INSTRUCTIONS TO FOLLOW: After finding the line containing "the Bromsgrove area, and" below, please output that line and each following one through the line containing "Fit light fittings", exactly as written.

BEGIN SUPPLIED MATERIAL

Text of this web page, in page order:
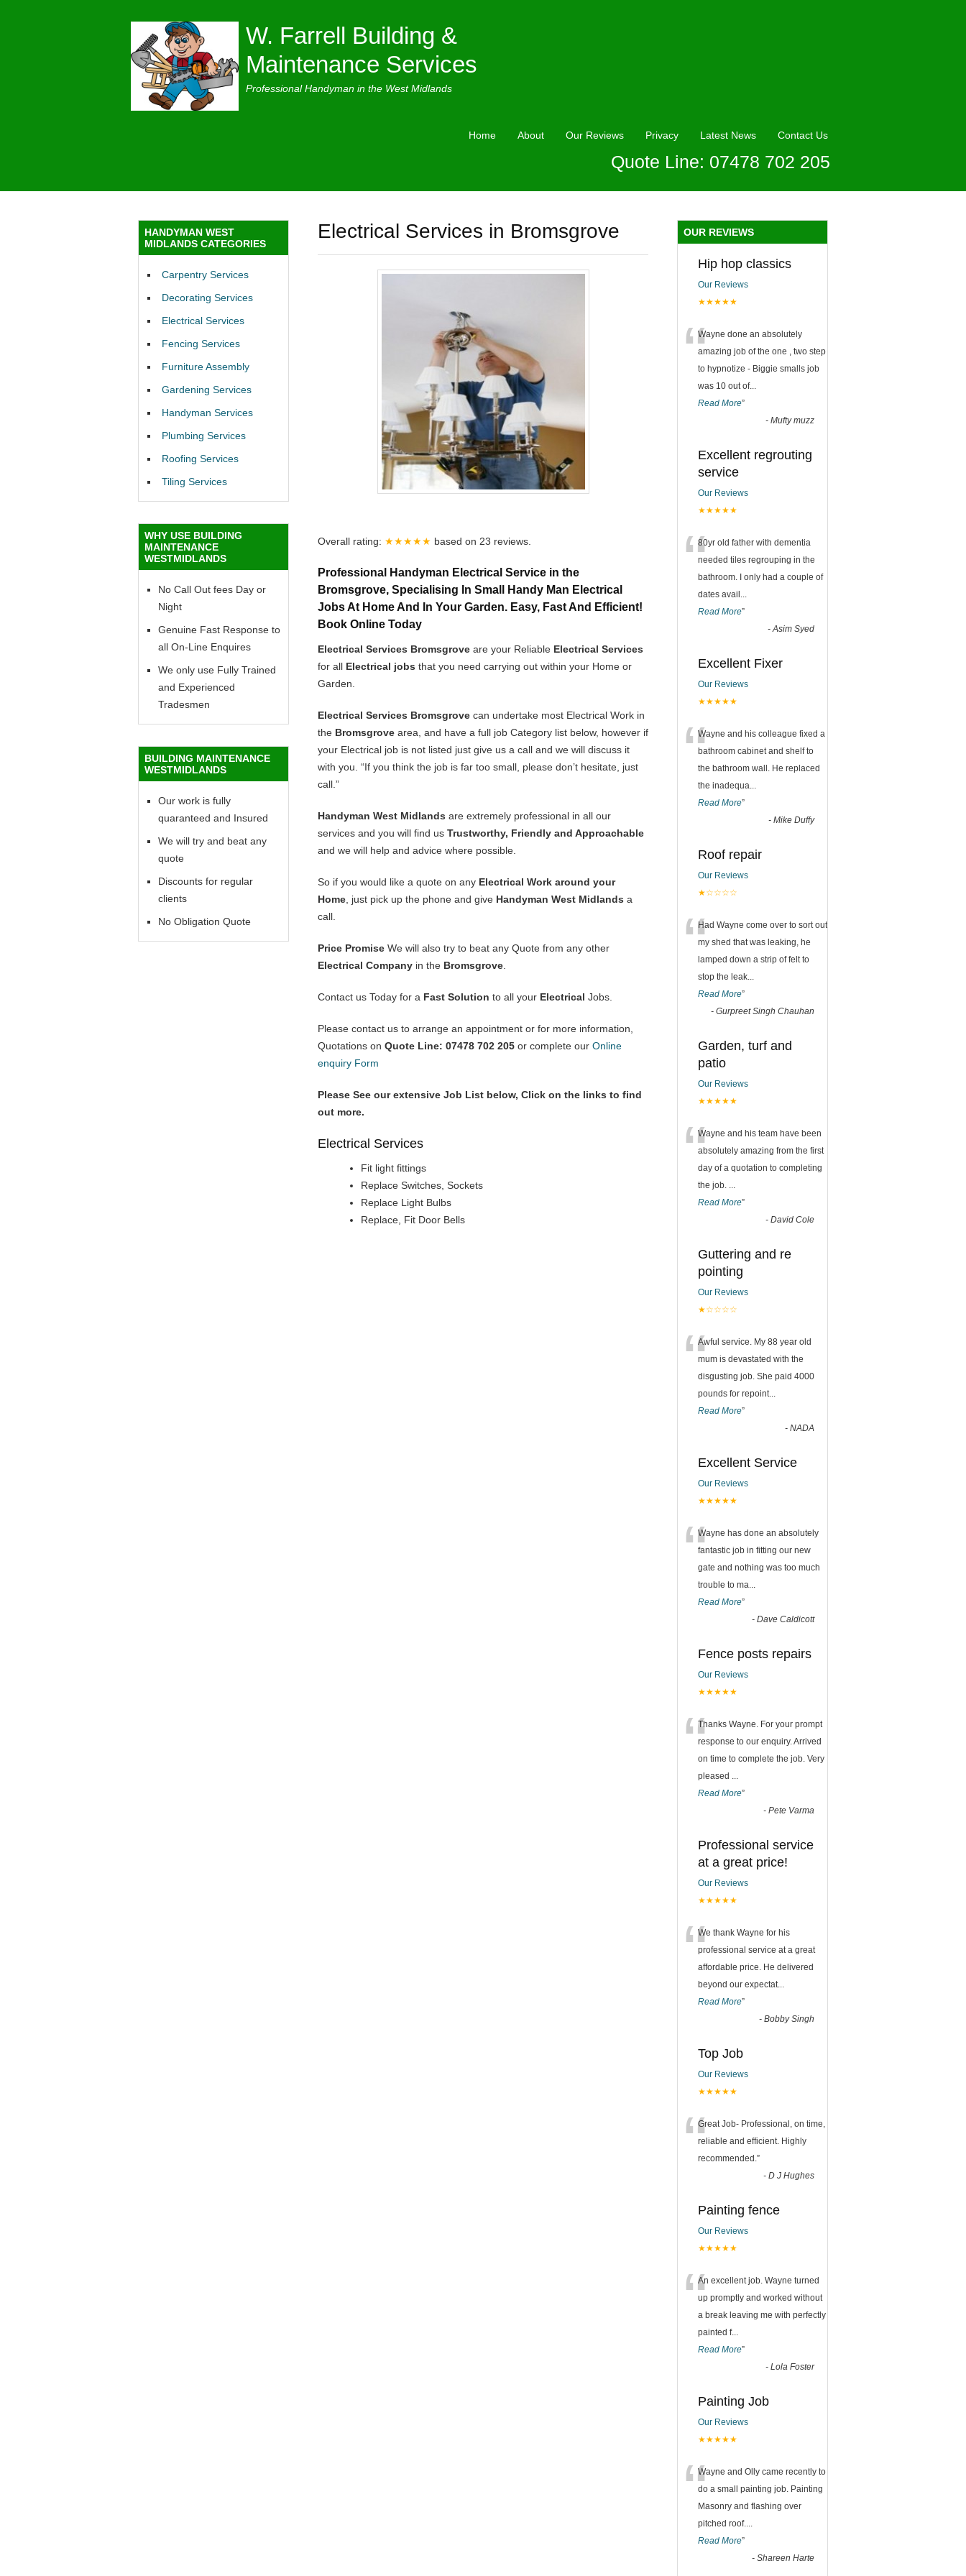
W. Farrell Building &
Maintenance Services
Professional Handyman in the West Midlands
Home About Our Reviews Privacy Latest News Contact Us
Quote Line: 07478 702 205
Electrical Services in Bromsgrove
Overall rating: ★★★★★ based on 23 reviews.
Professional Handyman Electrical Service in the
Bromsgrove, Specialising In Small Handy Man Electrical
Jobs At Home And In Your Garden. Easy, Fast And Efficient!
Book Online Today
Electrical Services Bromsgrove are your Reliable Electrical Services
for all Electrical jobs that you need carrying out within your Home or
Garden.
Electrical Services Bromsgrove can undertake most Electrical Work in
the Bromsgrove area, and have a full job Category list below, however if
your Electrical job is not listed just give us a call and we will discuss it
with you. “If you think the job is far too small, please don’t hesitate, just
call.”
Handyman West Midlands are extremely professional in all our
services and you will find us Trustworthy, Friendly and Approachable
and we will help and advice where possible.
So if you would like a quote on any Electrical Work around your
Home , just pick up the phone and give Handyman West Midlands a
call.
Price Promise We will also try to beat any Quote from any other
Electrical Company in the Bromsgrove
Contact us Today for a Fast Solution to all your Electrical Jobs.
Please contact us to arrange an appointment or for more information,
Quotations on Quote Line: 07478 702 205 or complete our Online
enquiry Form
Please See our extensive Job List below, Click on the links to find
out more.
Electrical Services
Fit light fittings
Replace Switches, Sockets
Replace Light Bulbs
Replace, Fit Door Bells
HANDYMAN WEST
MIDLANDS CATEGORIES
Carpentry Services
Decorating Services
Electrical Services
Fencing Services
Furniture Assembly
Gardening Services
Handyman Services
Plumbing Services
Roofing Services
Tiling Services
WHY USE BUILDING
MAINTENANCE
WESTMIDLANDS
No Call Out fees Day or
Night
Genuine Fast Response to
all On-Line Enquires
We only use Fully Trained
and Experienced
Tradesmen
BUILDING MAINTENANCE
WESTMIDLANDS
Our work is fully
quaranteed and Insured
We will try and beat any
quote
Discounts for regular
clients
No Obligation Quote
OUR REVIEWS
Hip hop classics
Our Reviews
★★★★★
“Wayne done an absolutely
amazing job of the one , two step
to hypnotize - Biggie smalls job
was 10 out of...
Read More”
- Mufty muzz
Excellent regrouting
service
Our Reviews
★★★★★
“80yr old father with dementia
needed tiles regrouping in the
bathroom. I only had a couple of
dates avail ...
Read More”
-Asim Syed
Excellent Fixer
Our Reviews
★★★★★
“Wayne and his colleague fixed a
bathroom cabinet and shelf to
the bathroom wall. He replaced
the inadequa...
Read More”
- Mike Duffy
Roof repair
Our Reviews
★☆☆☆☆
“Had Wayne come over to sort out
my shed that was leaking, he
lamped down a strip of felt to
stop the leak...
Read More”
- Gurpreet Singh Chauhan
Garden, turf and
patio
Our Reviews
★★★★★
“Wayne and his team have been
absolutely amazing from the first
day of a quotation to completing
the job. ...
Read More”
- David Cole
Guttering and re
pointing
Our Reviews
★☆☆☆☆
“Awful service. My 88 year old
mum is devastated with the
disgusting job. She paid 4000
pounds for repoint...
Read More”
- NADA
Excellent Service
Our Reviews
★★★★★
“Wayne has done an absolutely
fantastic job in fitting our new
gate and nothing was too much
trouble to ma...
Read More”
- Dave Caldicott
Fence posts repairs
Our Reviews
★★★★★
“Thanks Wayne. For your prompt
response to our enquiry. Arrived
on time to complete the job. Very
pleased ...
Read More”
- Pete Varma
Professional service
at a great price!
Our Reviews
★★★★★
“We thank Wayne for his
professional service at a great
affordable price. He delivered
beyond our expectat...
Read More”
- Bobby Singh
Top Job
Our Reviews
★★★★★
“Great Job- Professional, on time,
reliable and efficient. Highly
recommended.”
- D J Hughes
Painting fence
Our Reviews
★★★★★
“An excellent job. Wayne turned
up promptly and worked without
a break leaving me with perfectly
painted f...
Read More”
- Lola Foster
Painting Job
Our Reviews
★★★★★
“Wayne and Olly came recently to
do a small painting job. Painting
Masonry and flashing over
pitched roof....
Read More”
- Shareen Harte
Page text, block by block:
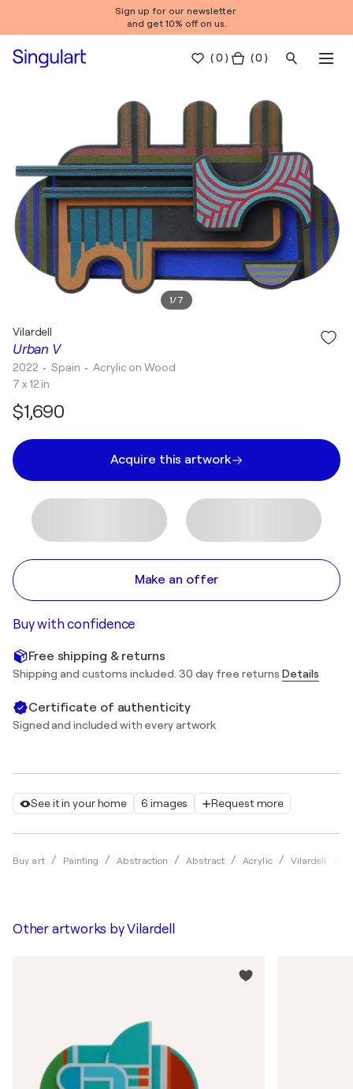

END SUPPLIED MATERIAL

OUTPUT BELOW:
the Bromsgrove area, and have a full job Category list below, however if
your Electrical job is not listed just give us a call and we will discuss it
with you. “If you think the job is far too small, please don’t hesitate, just
call.”
Handyman West Midlands are extremely professional in all our
services and you will find us Trustworthy, Friendly and Approachable
and we will help and advice where possible.
So if you would like a quote on any Electrical Work around your
Home , just pick up the phone and give Handyman West Midlands a
call.
Price Promise We will also try to beat any Quote from any other
Electrical Company in the Bromsgrove
Contact us Today for a Fast Solution to all your Electrical Jobs.
Please contact us to arrange an appointment or for more information,
Quotations on Quote Line: 07478 702 205 or complete our Online
enquiry Form
Please See our extensive Job List below, Click on the links to find
out more.
Electrical Services
Fit light fittings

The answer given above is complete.